“Bronchitis,” my doctor says. I’m on antibiotics as of an hour ago, and suddenly I feel very weary. Which is pretty much how I’ve felt for the last three weeks, so it’s really not a change.
I’d like to direct your attention to the Grim’s Hall blog, one of my favorites. They don’t seem to have any mechanism for cutting individual posts out of the herd there, so in order to get to the post I want you to look at, you’ll have to scroll down past Grim’s mention of Joel Leggett’s review of my book. With characteristic modesty, I shall say nothing at all about that.
But down below is a (to me) fascinating post on “The Force of History.” It springboards off a discussion of the very problematic question of Swiss restrictions on minarets, and on to the whole question of how we argue from history, and how people use proofs in their actual, real-life thinking.
Grim says:
These [reasons] are likely to be emotional, not logical: as with our discussions on Aristotle, it is normally the non-rational part of the soul that determines ends. The rational part determines means. All he will learn from your argument is that he needs a different means to his ends.
This strikes me as an important point to understand. Most people don’t reason forward from logic. They reason backward from conclusions that please their feelings, finding proofs to support them.
This is even true of Christian arguments. I’ll go further. It’s probably true of mine as well. I have a vision–an image that ravished my soul when I was a boy–and I’ve chosen chains of reasoning that suit that vision. To betray the vision would be like betraying a woman I love.
I don’t mean to denigrate reason. Reason stands. It is valid. We should work, and work hard, to refine and maintain our logic.

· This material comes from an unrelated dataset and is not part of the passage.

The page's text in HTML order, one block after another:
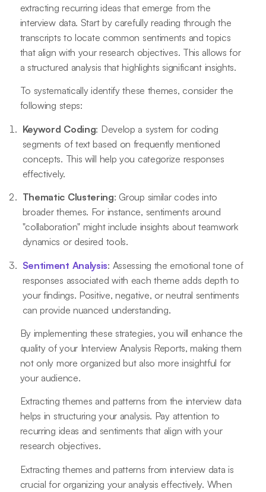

But human beings are not computers. We operate by head and heart, and if we wish to win souls, we must not forget that. C.S. Lewis experienced what could well be described as an intellectual conversion. He was “talked around” by Tolkien and Dyson. But the “bait” in God’s “trap” was Lewis’ fascination with myth. When he saw that myth could be fact as well, Lewis discovered the heart of his own passion, in Jesus Christ.
Stories. Stories are so important. We serve a Lord who was a famous storyteller, and whose life is a famous story.